Wednesday, July 29, 2009

How many errors does this book contain?


That's a question every author anxiously asks him/her/itself, as soon as the manuscript goes to press. Well, here is what happened regarding the Little Purple Book. By the way, the current list of errata appears on the Book's Page.

As errors and typos were being communicated by readers and carefully recorded, it appeared that it took till the thirtieth (30th) notification before a typo was reported twice. What does this tell us about the total number N of typos in the book?

Naturally, N is unknown. Assume that errors are reported uniformly at random. You'll recognize now a case of the well-known "birthday surprise" (also known as "birthday paradox"). Namely, on Earth (where N=365), it takes about 23 persons (on average, or with probability larger than 1/2) to obtain a sample where two people will have the same birthday. Now, our problem with estimating the number of errors in the book is of the same nature, but with a year that would have N days, instead of 365. The answer is as follows: the number of persons it takes to first obtain a colision of birthdates is on average approximately sqrt{pi N/2}. A discussion can be found on pages 114-115 of AC; this problem is a nice illustration of the power of exponential generating functions.

Let us say we observe that the first collision occurs on the rth trial. Then, we equate sqrt{\pi N/2} with r, and cleverly "deduce"(!) that N should be approximately 2r^2/pi. Fair enough, eh? With r=30, this predicts a number of errors of the order of 600 (the exact solution is 572.95...).

If we actually simulate the experiment, fixing the number N of errors, we find that this formula does predict the rough order of magnitude of N, but with a systematic multiplicative bias. What is going wrong here?

The problem is that the expectation of a square and the square of an expectation are not the same thing. Here, analysis teaches us that the expectation of the square of the time it takes to reach the first collision is asymptotic to 2N. Thus the "right" (i.e., asymptotically unbiased) estimator is in fact r^2/2. See AC, Note VI.25, p. 417, for a discussion. This leads us to infer that we should expect the actual number of errors in the Little Purple Book to be closer to 450, rather than the infamous 600. Soothing, isn't it?

Of course, there are limitations. First, the statistical procedure is not very accurate: its accuracy can be gauged by estimating the expectation of the fourth power of r, in itself a less trivial math exercise. Worse, we expect the figures, 450 and even 600, to be gross understimates since errors are not picked up uniformly at random --the ones closer to the beginning are more likely to be found than the ones in arcane corners of the book. So, a mistake per page sounds more like a reasonable possibility, and the book has 824 pages in total... Depressing!

Where does the idea of such an estimator come from? I first heard it more than twenty years ago from Gilles Brassard, while he was preparing his book with P. Bratley on algorithms. In order to determine how many balls an urn has, repeatedly pick up a ball at random (shake the urn!), mark the ball just picked up (say, with a touch of paint), and repeat until an already marked ball surfaces. Return half the square of the number of steps. Et voila!

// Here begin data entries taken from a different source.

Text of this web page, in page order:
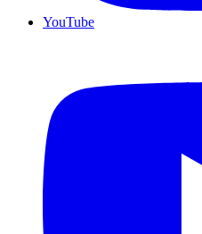
YouTube
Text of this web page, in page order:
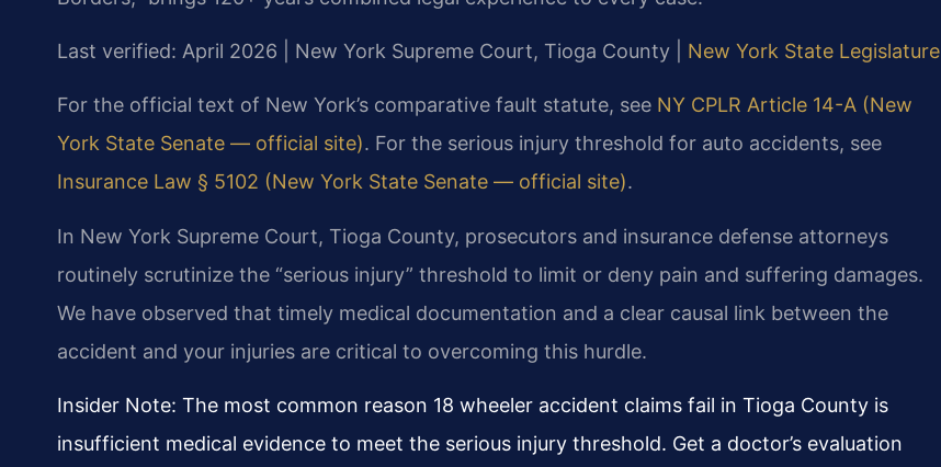
Last verified: April 2026 | New York Supreme Court, Tioga County | New York State Legislature
For the official text of New York’s comparative fault statute, see NY CPLR Article 14-A (New
York State Senate — official site). For the serious injury threshold for auto accidents, see
Insurance Law § 5102 (New York State Senate — official site).
In New York Supreme Court, Tioga County, prosecutors and insurance defense attorneys
routinely scrutinize the “serious injury” threshold to limit or deny pain and suffering damages.
We have observed that timely medical documentation and a clear causal link between the
accident and your injuries are critical to overcoming this hurdle.
Insider Note: The most common reason 18 wheeler accident claims fail in Tioga County is
insufficient medical evidence to meet the serious injury threshold. Get a doctor’s evaluation

To be honest, till to-day, I couldn't think of a real case of application of Brassard's algorithm and I was viewing it mostly as a thought experiment, a gedanken experiment, as a physicist would say. Perhaps we have here the first actual use of Brassard's algorithm. At any rate, his sampling-based algorithm has pedagogical value: it demonstrates that you can really achieve something with sublinear resources. Refer to the many probabilisic stream algorithms that are now known, the current research on property testing, and so on.

Wednesday, June 24, 2009

Hi! After nearly a year of final adjustments, copy-editing, and production work at the Press, the book Analytic Combinatorics eventually became available in January 2009. Cambridge University Press has done a great job and our editor, David Tranah, was a great help, throughout the whole process.

I'd like to remind everybody that, thanks to a special arrangement with CUP, we, authors, retain the non-exclusive copyright of the electronic edition. Thus, the manuscript continues to be freely available to individual users from the authors' home pages.

I plan to maintain a page with some goodies at the book's URL, from which the entire text (about 13MB in PDF) can be downloaded.

In this blog, I hope to report on new results relative to analytic combinatorics, possibly discuss the choice of topics in the book and/or stories. Comments are also most welcome regarding the contents of the book and possible mistakes or oversights--we hope to have a new edition out some time in the future. It'd be nice also, if people who teach from the book were kind enough to drop a line here, possibly with a pointer to their home/course page.